LL-37 pertama kali ditemukan sebagai kelas zat peptida kecil kationik pada kepompong ulat sutera Samia cynthia ricini oleh ilmuwan Swedia Boman HG pada tahun 1980. LL-37 adalah peptida terminal-C (CAMP, hCAP18) dari peptida antibakteri cathelicidin manusia, yang dapat meningkatkan resistensi terhadap invasi mikroba dan memainkan fungsi fisiologis penting dalam kemotaksis, mendorong penutupan luka, dan angiogenesis (Chen X, 2018). Peptida antibakteri banyak terdapat pada hewan, tumbuhan, dan sejumlah kecil mikroorganisme, dan merupakan bagian penting dari kekebalan bawaan vertebrata. Sebagai protein sekretorik, LL-37 banyak terdapat di berbagai organ dan jaringan tubuh manusia. Berbagai sel, termasuk sel epitel, keratinosit, sel mast, neutrofil, makrofag, dan monosit, dapat mensekresinya. Sebagian besar antibiotik jenis ini mengandung 37 - 39 'residu asam amino' dan memiliki 0 sistein. Karena kebasaan yang kuat pada posisi terminal-N dari peptida antibakteri, ia dapat membentuk 'struktur heliks amfifilik' yang stabil. Peptida antibakteri LL-37 juga memiliki 'struktur heliks α amfifilik'. Karena fungsinya membunuh bakteri patogen, maka dinamakan peptida antibakteri. Angka '37' pada nama LL-37 mungkin terkait dengan jumlah residu asam aminonya. Pada saat yang sama, ia juga dikenal sebagai cathelicidin dan ropocamptide.
Bagaimana mekanisme kerja LL-37 terhadap bakteri yang resisten terhadap antibiotik?
Mengganggu membran sel bakteri:
LL-37 dapat masuk ke dalam membran sel bakteri, terutama memberikan efek merusak pada membran sel yang mengandung fosfatidilgliserol (DPPG). Hal ini akan mengganggu struktur membran sel bakteri, sehingga memberikan efek bakterisida [1] . Misalnya, penelitian menemukan bahwa LL-37 dapat masuk ke dalam membran sel bakteri Gram positif dan Gram negatif, menyebabkan peningkatan permeabilitas membran sel, kebocoran isi sel, dan akhirnya kematian bakteri.

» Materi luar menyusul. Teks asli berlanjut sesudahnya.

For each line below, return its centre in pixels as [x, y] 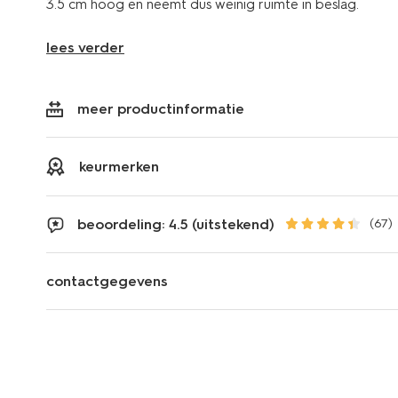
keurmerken [119, 166]
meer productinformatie [161, 108]
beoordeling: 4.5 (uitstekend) [176, 224]
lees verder [85, 47]
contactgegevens [107, 281]

Aktivitas antibakteri spektrum luas:
LL-37 memiliki aktivitas antibakteri terhadap berbagai bakteri yang resisten terhadap antibiotik. Dapat melawan bakteri Gram positif (seperti Staphylococcus aureus, Streptococcus, Enterococcus, dll.), bakteri Gram negatif (seperti Pseudomonas aeruginosa, Escherichia coli, Salmonella, dll.), dan bakteri patogen lainnya (seperti Mycoplasma, Ureaplasma, Mycobacterium, dll.) [2] . Aktivitas antibakteri berspektrum luas ini menjadikan LL-37 memiliki nilai aplikasi potensial dalam memerangi berbagai jenis bakteri yang resisten terhadap antibiotik.
Menghancurkan biofilm yang terbentuk:
Biofilm bakteri adalah salah satu alasan penting terjadinya resistensi obat pada bakteri patogen. Peptida antibakteri LL-37 dapat menghancurkan biofilm yang terbentuk, sehingga mengurangi resistensi bakteri terhadap obat. Misalnya, pada infeksi sendi prostetik (PJI) setelah penggantian sendi buatan, resistensi obat dari bakteri patogen yang disebabkan oleh biofilm bakteri membuat pengobatan menjadi sulit. Namun, LL-37 dapat memainkan peran antibakteri dan bakteriostatik yang efektif dengan menghambat pembentukan biofilm dan menghancurkan biofilm yang terbentuk.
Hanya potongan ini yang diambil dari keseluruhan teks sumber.